滿嘴酒氣的巴賽爾邁著步子向奧德賽逼近道,“你去,還是不去?”
斜躺著的維托姆·帕夏不禁失聲笑道,“就像他們說的,你們兩個真是懦弱不堪。”
巴賽爾猛地回過頭,眼睛冒火地盯著維托姆·帕夏道,“你剛才說什麼?”
維托姆·帕夏用手支著坐起身,喘息冷笑道,“如果不是因為恐懼你們怎麼會慌亂成這樣而上他們的當。”
邪火上冒的巴賽爾快步來到維托姆·帕夏身邊,猛地拔出長劍恐嚇道,“你信不信我現在就宰了你?”
維托姆·帕夏氣喘籲籲不屑道,“宰我不算本事有本事去找殺你家人的攸丘”
怒火攻心的巴賽爾高高舉起長劍向維托姆·帕夏砍去,奧德賽忙上前攔腰將他抱住向後拖著道,“殺了他咱們就完了!”說著又向閉眼喘息的維托姆·帕夏道,“您也少說兩句,咱們現在是一條繩子上的螞蚱,那些雜碎就像想將咱們一鍋端!”
“把他砍了,來人!”巴賽爾失控地向帳篷外大喊道。
看著湧入帳篷的衛兵,奧德賽狠狠一巴掌抽在巴賽爾臉上吼道,“你他媽要害死所有人嗎?”
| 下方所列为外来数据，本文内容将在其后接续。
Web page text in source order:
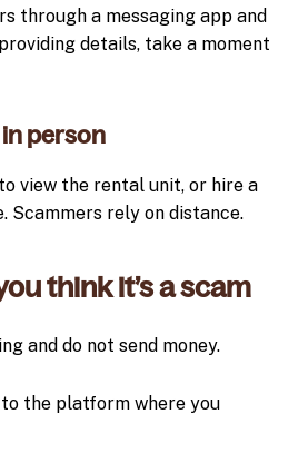
through a messaging app and
details, take a moment
in person
view the rental unit, or hire a
Scammers rely on distance.
think it’s a scam
and do not send money.
the platform where you
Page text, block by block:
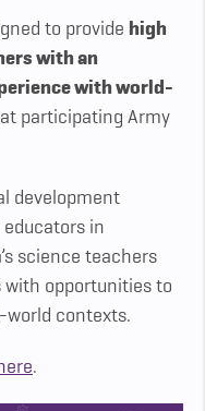
to provide high
with an
with world-
at participating Army
development
in
science teachers
with opportunities to
world contexts.
.

格外響亮的耳光讓所有人都呆在原地,巴賽爾癡呆片刻,又如同孩子般抓著奧德賽衣領開始嚎啕大哭,維托姆·帕夏努力站起身,向進入帳篷的衛兵道,“告訴所有天鵝堡的士兵現在出發順著長灘往南推進十五裡!”
眼珠凸起、麵目猙獰的奧德賽猛地回過頭,望著維托姆·帕夏道,“爵士,您這是?”
“現在離開還來得及!”維托姆·帕夏掃了眼眾人,又疲憊不堪嘟囔道,“既然他們想讓咱們去送死,那就大家一起死誰也彆想跑!”說著晃晃悠悠向軍帳外走去
清晨的湖麵被微風吹動,騎馬立在岸邊的安克緹·侖尼眉頭緊皺,自言自語嘟囔道,“這些家夥居然這麼快就行動了,不會是去投降厄姆尼人吧?”
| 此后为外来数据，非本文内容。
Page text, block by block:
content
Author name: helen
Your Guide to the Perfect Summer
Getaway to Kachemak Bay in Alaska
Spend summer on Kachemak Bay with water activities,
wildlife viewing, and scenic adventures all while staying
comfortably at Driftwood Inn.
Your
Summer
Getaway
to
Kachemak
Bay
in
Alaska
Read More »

旁邊攸丘·克勞茲將手伸向半空,好像在感受著湖麵吹來的潮氣般撚搓著指頭,又看著湖麵那群劃向岸邊的沼澤人小舟道,“聽說巴賽爾他們還把那些沼澤人俘虜都放了,還給了他們很多財物,好像是想拉攏他們給他們運送泉水。”
“沼澤人?嗬嗬!”安克緹·侖尼撇撇嘴道,“那是群赤身裸體土人還不如草場的野兔,現在厄姆尼人要麼反擊攻占巨石城,要麼被逼到托拉姆港跳海!所以我擔心巴賽爾會給厄姆尼人當帶路黨,如果是那樣,咱們未必能壓得倒他們。”
攸丘·克勞茲臉色陰沉道,“我錯失了良機,應該昨晚就乾掉他們。”
“你當初就不應該殺他全家。”安克緹·侖尼抱怨著道,“不過凜條克的騎兵應該能很快追上他們。”
“失之分毫錯之千裡,我被邊城那個家夥影響到了!或許咱們應該”攸丘·克勞茲眼睛閃過絲冰冷呢喃道。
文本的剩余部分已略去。